Center for Minority Health

Cyclists reach the end of the line; Group follows Underground Railroad route from Alabama to Owen Sound

May 30, 2007
SCOTT DUNN
Local News


After 46 days of cycling some of the same back roads and riverside trails slaves used to escape from Alabama to Ontario, 76-year-old Harvey Cain rode into Owen Sound Tuesday afternoon and rested under a tree.

"This was a tough bicycle ride," said the retired doctor. "But it's nothing compared to what the people who were escaping slavery had to go through. You just have to keep reminding yourself that you've got it really easy."

Cain, dressed in cycling pants, jersey and bike helmet., dipped the front wheel of his bicycle in the bay to mark the end of the journey he and 13 others made to Owen Sound, the most northerly terminus of the famed Underground Railway.

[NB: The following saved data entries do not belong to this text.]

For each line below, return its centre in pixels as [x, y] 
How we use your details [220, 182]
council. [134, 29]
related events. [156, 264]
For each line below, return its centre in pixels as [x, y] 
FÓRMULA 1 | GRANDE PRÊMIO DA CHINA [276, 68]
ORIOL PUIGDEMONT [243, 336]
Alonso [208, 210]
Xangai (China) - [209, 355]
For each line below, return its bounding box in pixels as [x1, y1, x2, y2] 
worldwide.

Local officials welcomed them in Harrison Park, home of the city's black history cairn, and again by the tourist office.

The tour included men and women in their early 30s and up from various races and places across the United States. One rider was from Japan.

Owen Sound was added to the trip after city resident Dennis Scott, who organizes the annual Emancipation Day picnic, learned of the ride and invited the tour here. A group of 80 or so cyclists will trace the same route to freedom again this summer and should arrive here Aug. 4 for the 145th Emancipation picnic and the city's 150th anniversary.

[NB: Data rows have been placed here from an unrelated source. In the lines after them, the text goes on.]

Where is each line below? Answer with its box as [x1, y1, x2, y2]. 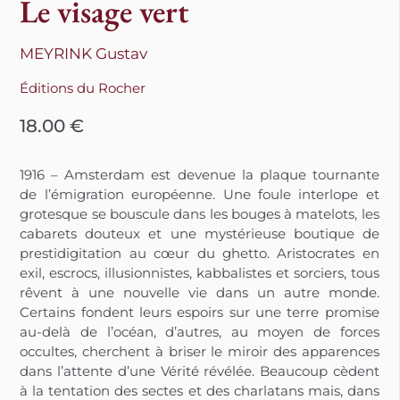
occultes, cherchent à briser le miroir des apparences [20, 343, 379, 361]
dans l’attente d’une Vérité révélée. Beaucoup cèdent [20, 362, 379, 380]
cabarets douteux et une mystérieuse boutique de [20, 225, 379, 243]
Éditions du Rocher [20, 79, 146, 96]
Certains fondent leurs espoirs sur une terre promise [20, 304, 379, 321]
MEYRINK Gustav [20, 44, 148, 62]
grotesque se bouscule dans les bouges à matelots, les [20, 205, 379, 223]
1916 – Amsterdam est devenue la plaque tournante [20, 166, 379, 184]

The hills in Alabama, Tennessee and Kentucky presented a total 23,700 metres of vertical challenge over three gruelling weeks, by far the most difficult part of the trip, Cain said.

The riders camped most nights, except when weather prevented it or campgrounds were full. They took seven days off.

They averaged about 100 kilometres per day and Cain looked forward to each new town they encountered. He said 77 communities had delegations ready to greet them, at times cook for them and cheer them on.

"I would say the highlight for me were the people that we met along the course. They treated us so cordially and marvelously."

Cain's mother was sympathetic to the injustice done to blacks by slavery and Cain learned the history from her at an early age.

He has read how the flight to Canada intensified after passage of the Fugitive Slave Act of 1850, which encouraged the recapture of escaped slaves from reluctant northern states and threatened federal marshals and other officials with $1,000 fines for not enforcing it. The cyclists visited places in Kentucky, where black people were traded in markets, and in Ohio, where abolitionist sentiment was strong. Time spent in those same places more than 150 years ago convinced Harriet Beecher Stowe to produce her influential 1852 work, "Uncle Tom's Cabin," and other antislavery writings.

Scott said there is much of Owen Sound's black history which remains to be learned.

He suspects 50 to 100 escaped slaves made it to Owen Sound but doesn't really know. One-tenth of the city's population was black at the turn of the 20th century. His family is descended directly from slaves and it goes back five generations in this area.

He and his wife, Lisa Scott, sit on the Emancipation Celebration festival committee, which expects 1,000 people will attend the picnic this year in Harrison Park. Everyone is invited, they said.

The tour is a joint project of the non-profit Adventure Cycling Association, which promotes the benefits of cycling, and the University of Pittsburgh's Center for Minority Health.